(Records from a data source)
....................
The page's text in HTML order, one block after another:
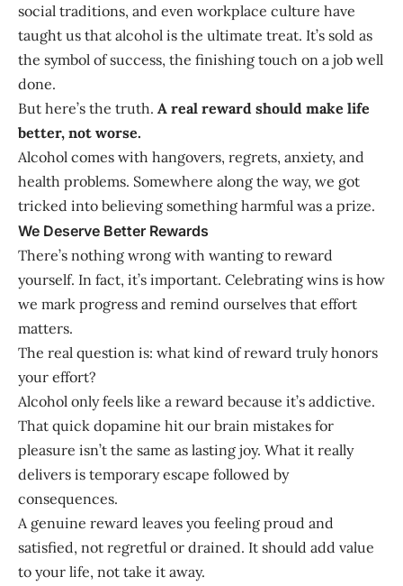
social traditions, and even workplace culture have
taught us that alcohol is the ultimate treat. It’s sold as
the symbol of success, the finishing touch on a job well
done.
But here’s the truth. A real reward should make life
better, not worse.
Alcohol comes with hangovers, regrets, anxiety, and
health problems. Somewhere along the way, we got
tricked into believing something harmful was a prize.
We Deserve Better Rewards
There’s nothing wrong with wanting to reward
yourself. In fact, it’s important. Celebrating wins is how
we mark progress and remind ourselves that effort
matters.
The real question is: what kind of reward truly honors
your effort?
Alcohol only feels like a reward because it’s addictive.
That quick dopamine hit our brain mistakes for
pleasure isn’t the same as lasting joy. What it really
delivers is temporary escape followed by
consequences.
A genuine reward leaves you feeling proud and
satisfied, not regretful or drained. It should add value
to your life, not take it away.
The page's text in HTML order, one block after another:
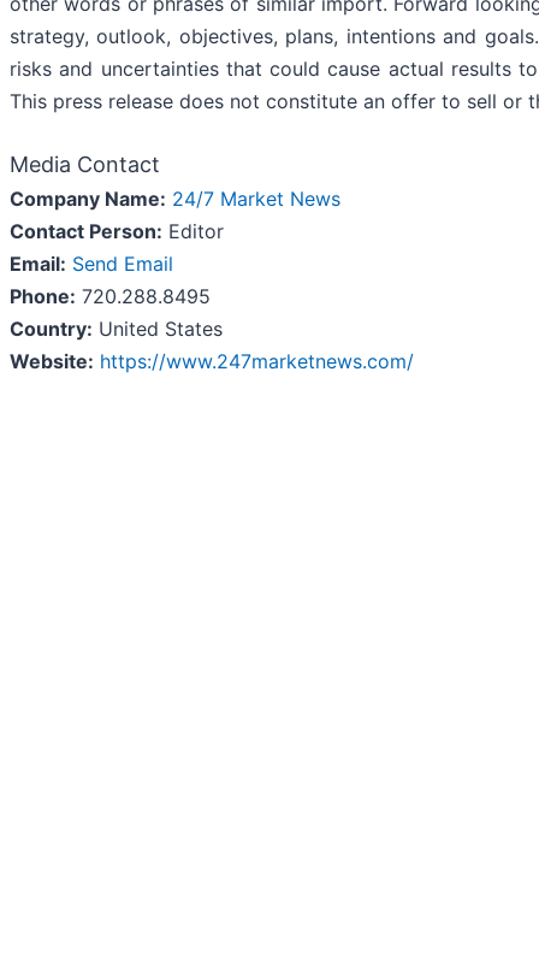
strategy, outlook, objectives, plans, intentions and
risks and uncertainties that could cause actual results
This press release does not constitute an offer to sell
Media Contact
Company Name: 24/7 Market News
Contact Person: Editor
Email: Send Email
Phone: 720.288.8495
Country: United States
Website: https://www.247marketnews.com/
....................
◆ Your instructions
Quote exactly, and nothing besides, the lines from the one with "delivers is temporary escape followed by" through the end of the records above; include both ends and omit the pictures.

◆ Answer to this task
delivers is temporary escape followed by
consequences.
A genuine reward leaves you feeling proud and
satisfied, not regretful or drained. It should add value
to your life, not take it away.
The page's text in HTML order, one block after another:
strategy, outlook, objectives, plans, intentions and
risks and uncertainties that could cause actual results
This press release does not constitute an offer to sell
Media Contact
Company Name: 24/7 Market News
Contact Person: Editor
Email: Send Email
Phone: 720.288.8495
Country: United States
Website: https://www.247marketnews.com/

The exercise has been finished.